I'm trying to implement the Runge Kutta method in Fortran and am facing a convergence problem. I don't know how much of the code I should show, so I'll describe the problem in detail, and please guide me as to what I should add/remove to/from the post to make it answerable.
I have a 6-dimensional vector of position and velocity of a ball, and a corresponding system of diff. eqs. that describe the equations of motions, from which I want to calculate the trajectory of the ball, and compare results for different orders of the RK method.
Let's focus on 3rd order RK. The model I use is implemented as follows:
k1 = h * f(vec_old,omega,phi)
k2 = h * f(vec_old + 0.5d0 * k1,omega,phi)
k3 = h * f(vec_old + 2d0 * k2 - k1,omega,phi)
vec = vec_old + (k1 + 4d0 * k2 + k3) / 6d0
Where f is the function that constitutes the equations of motion (or equivalently the RHS of my system of diff. eqs). Note that f is time independent, therefore has only 1 argument. h takes the role of a small time step dt.

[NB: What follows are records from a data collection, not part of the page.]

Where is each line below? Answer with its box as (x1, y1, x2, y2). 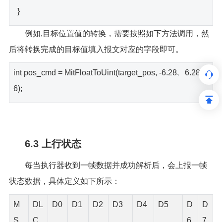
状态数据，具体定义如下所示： (8, 176, 120, 185)
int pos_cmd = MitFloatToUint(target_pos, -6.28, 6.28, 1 (13, 68, 209, 77)
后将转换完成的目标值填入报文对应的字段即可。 (8, 45, 183, 54)
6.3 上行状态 (24, 138, 81, 149)
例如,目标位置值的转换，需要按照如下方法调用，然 (24, 29, 209, 38)
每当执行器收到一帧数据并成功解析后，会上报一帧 (24, 161, 207, 169)
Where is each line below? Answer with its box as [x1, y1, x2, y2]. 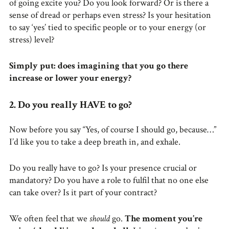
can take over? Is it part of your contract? [9, 186, 157, 198]
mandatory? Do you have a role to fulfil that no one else [9, 174, 209, 186]
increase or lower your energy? [9, 72, 131, 84]
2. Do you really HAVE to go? [9, 98, 132, 112]
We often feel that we [9, 212, 89, 224]
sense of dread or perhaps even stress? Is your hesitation [9, 9, 211, 21]
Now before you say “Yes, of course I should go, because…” [9, 123, 216, 135]
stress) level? [9, 34, 54, 46]
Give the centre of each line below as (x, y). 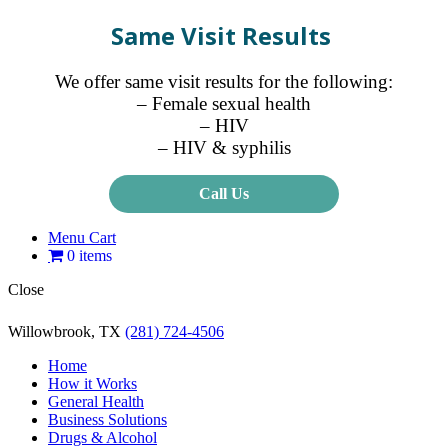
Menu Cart (82, 237)
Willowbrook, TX (66, 331)
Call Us (224, 193)
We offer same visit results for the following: (224, 81)
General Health (96, 401)
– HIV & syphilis (224, 147)
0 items (89, 255)
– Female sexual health (224, 103)
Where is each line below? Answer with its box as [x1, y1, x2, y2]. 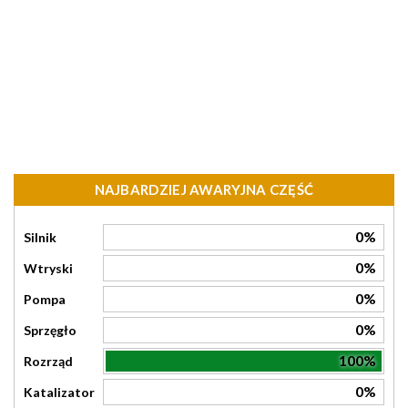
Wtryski [24, 260, 73, 276]
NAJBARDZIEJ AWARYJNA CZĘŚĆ [94, 181, 314, 198]
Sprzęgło [24, 322, 76, 338]
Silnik [24, 229, 56, 245]
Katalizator [24, 384, 95, 400]
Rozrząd [24, 353, 73, 369]
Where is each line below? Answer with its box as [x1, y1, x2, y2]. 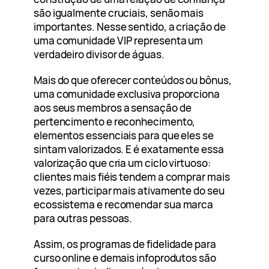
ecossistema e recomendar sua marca [34, 198, 214, 212]
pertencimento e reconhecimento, [34, 115, 196, 129]
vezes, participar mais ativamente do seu [34, 184, 225, 198]
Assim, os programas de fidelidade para [34, 237, 216, 252]
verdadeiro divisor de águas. [34, 47, 165, 62]
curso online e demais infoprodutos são [34, 251, 216, 265]
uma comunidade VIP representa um [34, 34, 204, 48]
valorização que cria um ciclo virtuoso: [34, 156, 211, 171]
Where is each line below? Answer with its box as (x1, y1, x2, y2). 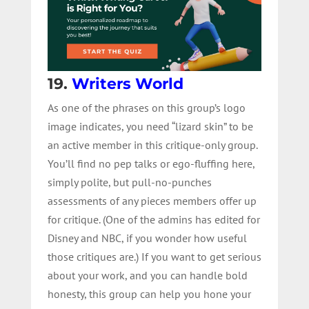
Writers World (71, 74, 183, 93)
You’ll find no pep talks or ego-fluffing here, (47, 156, 255, 170)
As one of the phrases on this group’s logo (47, 100, 246, 114)
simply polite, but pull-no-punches (47, 175, 212, 189)
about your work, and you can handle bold (47, 268, 248, 282)
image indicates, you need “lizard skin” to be (47, 119, 253, 133)
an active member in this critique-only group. (47, 137, 257, 152)
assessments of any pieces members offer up (47, 193, 257, 208)
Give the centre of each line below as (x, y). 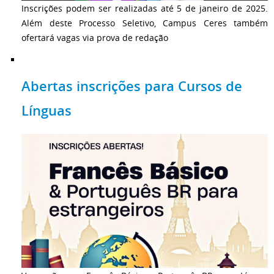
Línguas (46, 110)
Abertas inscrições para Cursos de (132, 86)
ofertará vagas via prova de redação (95, 37)
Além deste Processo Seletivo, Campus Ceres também (145, 23)
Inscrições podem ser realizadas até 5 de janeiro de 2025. (145, 8)
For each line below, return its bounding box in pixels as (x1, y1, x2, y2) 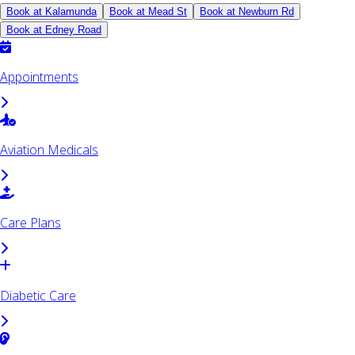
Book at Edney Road (6, 24, 101, 36)
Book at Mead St (109, 6, 187, 18)
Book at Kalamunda (6, 6, 97, 18)
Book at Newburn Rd (200, 6, 294, 18)
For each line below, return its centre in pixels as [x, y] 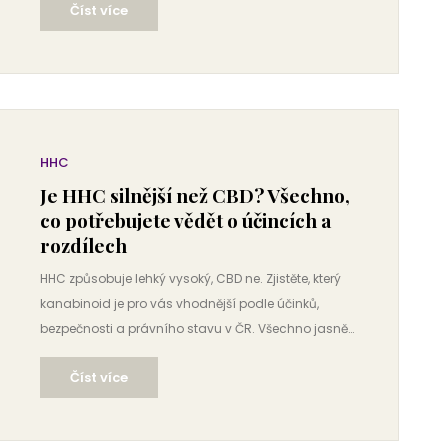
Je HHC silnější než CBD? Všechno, [195, 195]
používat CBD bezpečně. [113, 11]
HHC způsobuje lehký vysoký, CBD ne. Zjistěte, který [190, 278]
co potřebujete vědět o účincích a [185, 220]
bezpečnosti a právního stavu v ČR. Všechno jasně [194, 328]
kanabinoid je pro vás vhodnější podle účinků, [179, 303]
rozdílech [83, 245]
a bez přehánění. [91, 353]
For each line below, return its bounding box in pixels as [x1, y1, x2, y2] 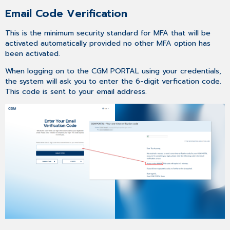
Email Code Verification [5, 6, 128, 22]
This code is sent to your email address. [5, 86, 147, 98]
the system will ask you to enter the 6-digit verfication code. [5, 75, 222, 87]
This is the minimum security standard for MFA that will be [5, 27, 211, 39]
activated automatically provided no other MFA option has [5, 37, 211, 49]
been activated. [5, 47, 63, 59]
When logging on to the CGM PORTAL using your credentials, [5, 65, 222, 77]
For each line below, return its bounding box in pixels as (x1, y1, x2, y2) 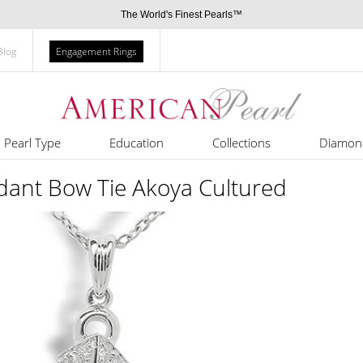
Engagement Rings (56, 45, 137, 58)
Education (109, 135, 164, 151)
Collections (211, 135, 271, 151)
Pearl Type (3, 135, 61, 151)
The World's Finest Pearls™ (121, 9, 242, 20)
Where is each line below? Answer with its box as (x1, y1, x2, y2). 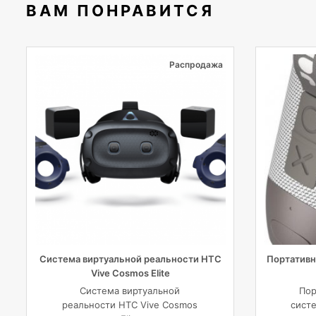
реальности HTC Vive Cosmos (62, 298, 198, 310)
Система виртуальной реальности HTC (39, 253, 221, 265)
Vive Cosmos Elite (90, 267, 170, 279)
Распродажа (169, 59, 223, 70)
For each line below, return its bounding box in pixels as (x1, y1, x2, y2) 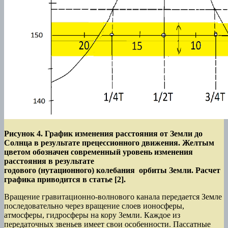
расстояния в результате (4, 157, 94, 166)
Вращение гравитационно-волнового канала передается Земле (4, 192, 222, 202)
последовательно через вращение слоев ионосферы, (4, 202, 184, 211)
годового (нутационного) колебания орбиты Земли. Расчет (4, 166, 220, 175)
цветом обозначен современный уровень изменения (4, 148, 193, 157)
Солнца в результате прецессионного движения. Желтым (4, 138, 214, 148)
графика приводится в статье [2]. (4, 175, 128, 184)
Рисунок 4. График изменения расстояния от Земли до (4, 129, 203, 138)
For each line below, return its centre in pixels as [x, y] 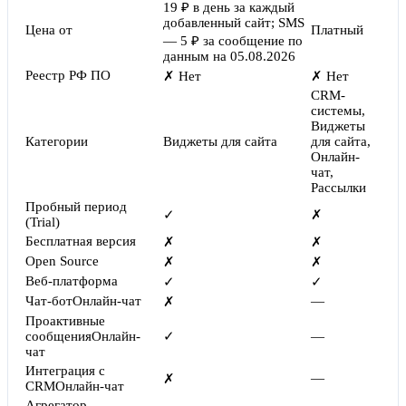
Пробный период [76, 207]
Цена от [49, 30]
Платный [337, 30]
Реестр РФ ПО [68, 76]
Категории [57, 142]
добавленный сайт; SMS [234, 23]
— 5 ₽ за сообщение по [233, 41]
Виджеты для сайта [220, 142]
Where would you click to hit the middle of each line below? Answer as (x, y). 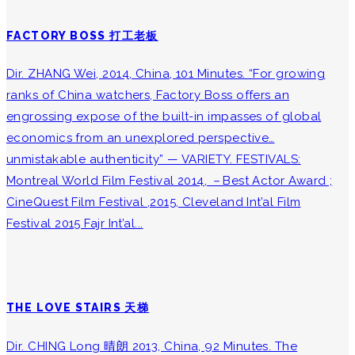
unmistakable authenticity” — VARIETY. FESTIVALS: (154, 160)
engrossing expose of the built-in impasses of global (164, 117)
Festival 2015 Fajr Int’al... (75, 224)
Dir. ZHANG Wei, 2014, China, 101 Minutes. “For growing (166, 74)
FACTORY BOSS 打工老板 (82, 35)
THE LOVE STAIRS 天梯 (78, 308)
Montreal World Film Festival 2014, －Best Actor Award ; (170, 181)
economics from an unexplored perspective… (141, 138)
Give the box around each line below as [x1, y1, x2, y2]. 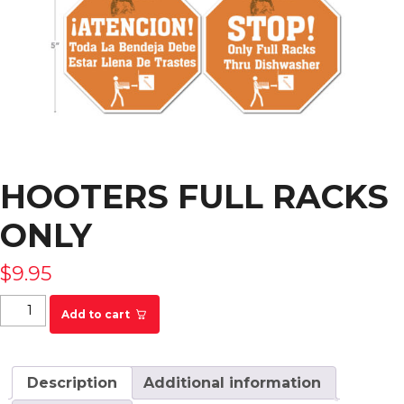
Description [27, 374, 117, 392]
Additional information [143, 374, 321, 392]
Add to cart [60, 308, 130, 322]
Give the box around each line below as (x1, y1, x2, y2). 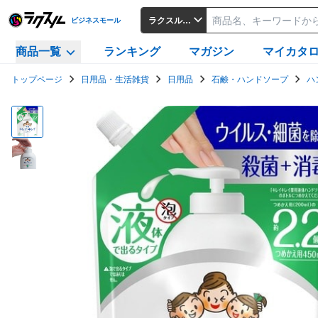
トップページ (11, 74, 62, 84)
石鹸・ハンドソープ (212, 74, 288, 84)
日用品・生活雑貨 (81, 74, 149, 84)
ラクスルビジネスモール (148, 15, 242, 26)
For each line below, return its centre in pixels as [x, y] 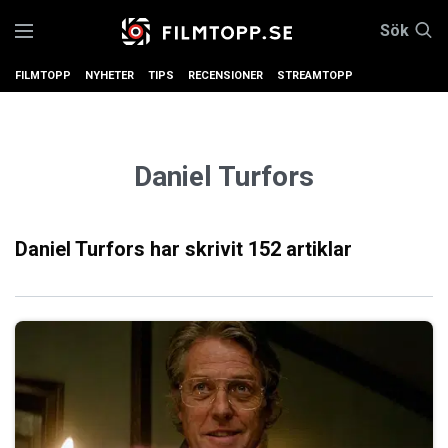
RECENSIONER [225, 75]
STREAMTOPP [315, 75]
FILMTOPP [43, 75]
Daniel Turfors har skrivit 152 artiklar [183, 249]
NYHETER [109, 75]
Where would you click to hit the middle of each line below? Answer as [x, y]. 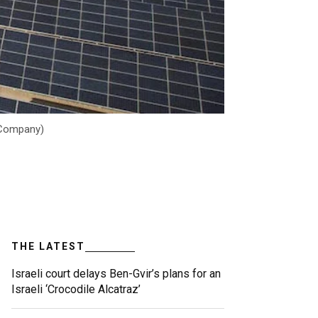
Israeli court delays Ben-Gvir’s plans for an [116, 274]
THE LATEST [48, 247]
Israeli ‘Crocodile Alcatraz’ [76, 290]
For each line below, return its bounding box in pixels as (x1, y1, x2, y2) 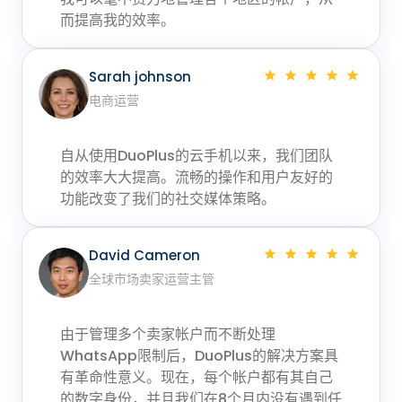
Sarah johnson (89, 66, 191, 86)
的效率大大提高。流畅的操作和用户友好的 (60, 166, 333, 188)
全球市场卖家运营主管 (89, 269, 214, 288)
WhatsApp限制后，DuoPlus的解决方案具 (60, 345, 338, 366)
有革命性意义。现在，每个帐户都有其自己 (60, 366, 333, 388)
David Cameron (89, 245, 200, 265)
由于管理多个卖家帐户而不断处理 (60, 323, 275, 345)
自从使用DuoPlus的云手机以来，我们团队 (60, 144, 333, 166)
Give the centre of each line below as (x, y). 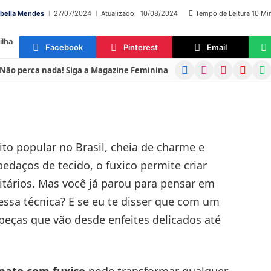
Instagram (215, 66)
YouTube (250, 66)
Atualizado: (119, 13)
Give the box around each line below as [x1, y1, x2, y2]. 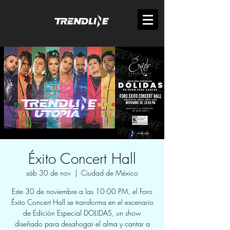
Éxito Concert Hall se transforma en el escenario [11, 197, 154, 207]
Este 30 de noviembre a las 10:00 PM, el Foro [12, 186, 152, 196]
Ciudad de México [81, 168, 138, 178]
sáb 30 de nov [26, 168, 71, 178]
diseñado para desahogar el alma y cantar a [14, 219, 150, 228]
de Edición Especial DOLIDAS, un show [23, 208, 141, 218]
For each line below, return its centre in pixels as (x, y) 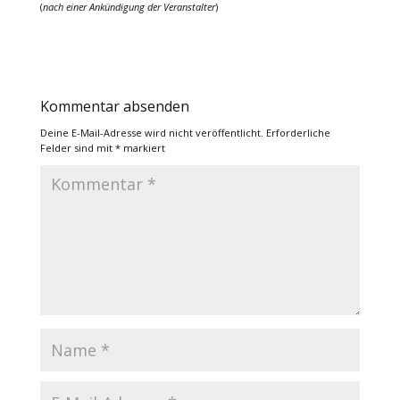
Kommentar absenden (114, 106)
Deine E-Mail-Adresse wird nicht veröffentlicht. (151, 132)
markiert (142, 147)
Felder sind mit (77, 147)
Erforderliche (298, 132)
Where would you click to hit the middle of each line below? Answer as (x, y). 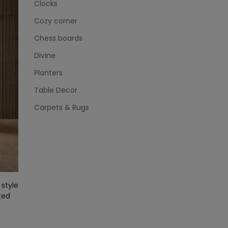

If we wish to calculate the trajectory of the ball for a finite time total_time, and allow for a total error of epsilon, then we need to ensure each step takes a proportional fraction of the error. For the first step, I then did the following:
vec1 = solve(3,vec_old,h,omega,phi)
vec2 = solve(3,vec_old,h/2d0,omega,phi)
do while (maxval((/(abs(vec1(i) - vec2(i)),i=1,6)/)) > eps * h / (tot_time - current_time))
h = h / 2d0
vec1 = solve(3,vec_old,h,omega,phi)
vec2 = solve(3,vec_old,h/2d0,omega,phi)
end do
vec = (8d0/7d0) * vec2 - (1d0/7d0) * vec1
Where solve(3,vec_old,h,omega,phi) is the function that calculates the single RK step described above. 3 denotes the RK order we are using, vec_old is the current state of the position-velocity vector, h, h/2d0 both represent the time step being used, and omega,phi are just some extra parameters for f. Finally, for the first step we set current_time = 0d0.
The point is that if we use a 3rd order RK, we should have an error in $O(h^3)$, and thus fall off faster than linearly in h. Therefore, we should expect the while loop to eventually come to a halt for small enough h.
My problem is that the loop doesn't converge, and not even close - the ratio
maxval(...) / eps * (...)
remains pretty much constant, all the way until eps * h / (tot_time - current_time)) becomes zero due to finite precision.
For completeness, this is my definition for f:
function f(vec_old,omega,phi) result(vec)
real(8),intent(in) :: vec_old(6),omega,phi
real(8) :: vec(6)
real(8) :: v,Fv
v = sqrt(vec_old(4)**2+vec_old(5)**2+vec_old(6)**2)
Fv = 0.0039d0 + 0.0058d0 / (1d0 + exp((v-35d0)/5d0))
vec(1) = vec_old(4)
vec(2) = vec_old(5)
vec(3) = vec_old(6)
vec(4) = -Fv * v * vec_old(4) + 4.1d-4 * omega * (vec_old(6)*sin(phi) - vec_old(5)*cos(phi))
vec(5) = -Fv * v * vec_old(5) + 4.1d-4 * omega * vec_old(4)*cos(phi)
vec(6) = -Fv * v * vec_old(6) - 4.1d-4 * omega * vec_old(4)*sin(phi) - 9.8d0
end function f
Does anyone have any idea as to why the while loop doesn't converge? If anything else is needed (output, other pieces of code etc.) please tell me and I'll add it. Also, if trimming is required, I'll cut whatever would be considered unnecessary. Thanks!
To compute the step error using the half step method, you need to compute the approximation at t+h in both cases, which means two steps with step size h/2. As it is now you compare the approximation at t+h to the approximation at t+h/2 which gives you an error of size f(vec(t+h/2))*h/2.
Thus change to a 3-step procedure
vec1 = solve(3,vec_old,h,omega,phi)
vec2 = solve(3,vec_old,h/2d0,omega,phi)
vec2 = solve(3,vec2 ,h/2d0,omega,phi)
in both locations, the difference of vec2-vec1 should then be of order h^4.